Helm is like that. It is a kind of package manager that the vast majority of admins have at least heard of in the context of Kubernetes. In fact, Helm comes from a completely different technical background from the package managers of classic distributions (e.g., rpm
and dpkg
), aiming to make distributing software for Kubernetes easier. The Helm skills of many admins do not extend beyond knowing that the tool exists. As a result, many myths circulate around the solution, and the resulting uncertainty puts Helm in a worse light than it deserves.

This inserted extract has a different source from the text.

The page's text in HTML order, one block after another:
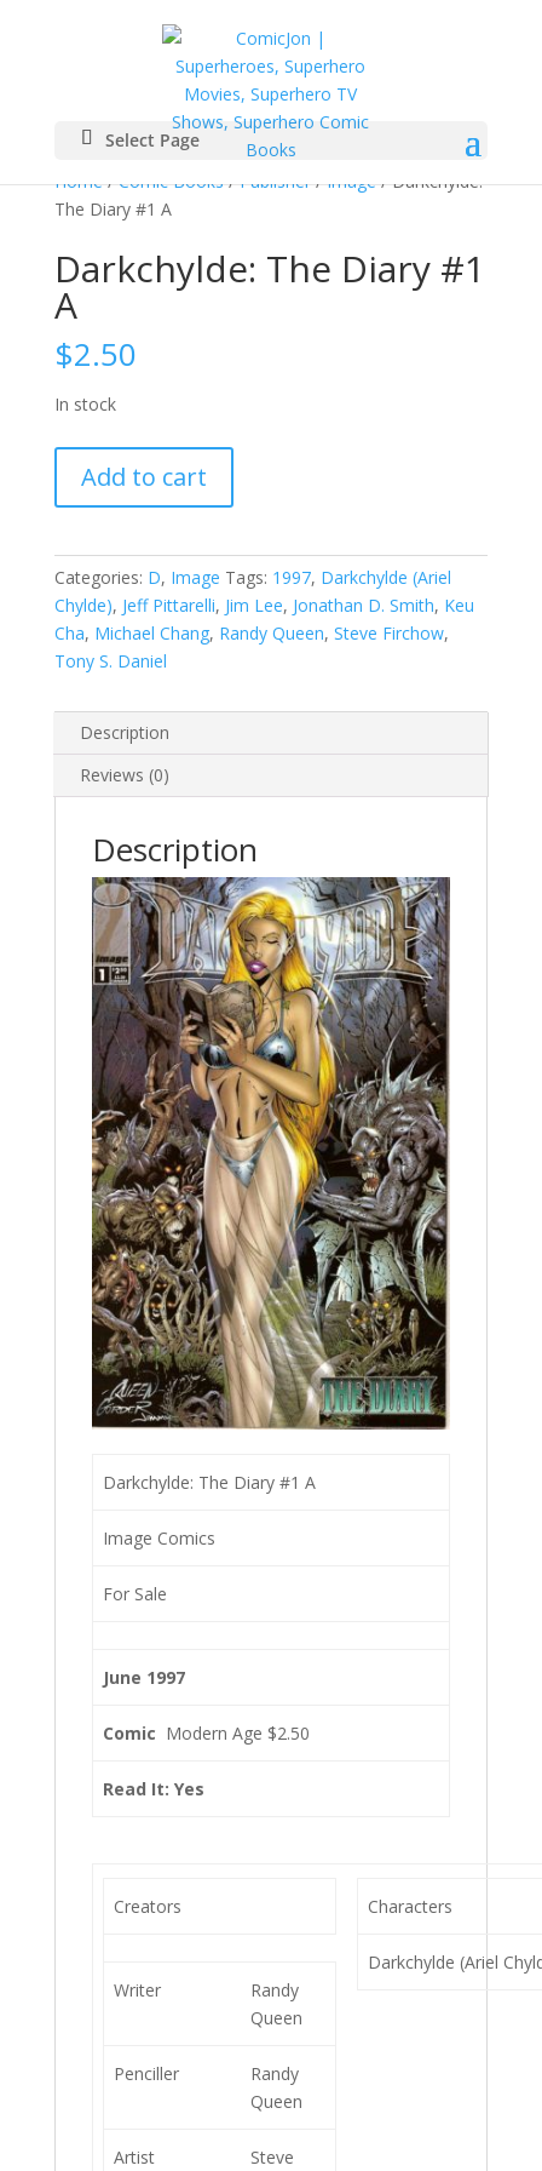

In this article, I go into detail about Helm: introducing the architecture of the solution; describing how Helm defines, deploys, and upgrades Kubernetes apps; and presenting practical use cases. The first step is to ask what Helm is good for in the first place and what problems it solves in the Kubernetes context.
Why Bother?
Kubernetes (K8s) has been on a roll for the past few years, which does not happen too often in IT – at least not if you consider the speed of spread and penetration. Today, it seems almost impossible to bring up container virtualization in Linux without at least mentioning Kubernetes. Contrary to what some observers claim, K8s and cloud computing have much in common. Kubernetes would be inconceivable without the idea of cloud computing. In other words, it is no longer possible to imagine running a containerized workload efficiently without the principles of cloud computing (i.e., automatically controlling individual containers with applications across a swarm of servers).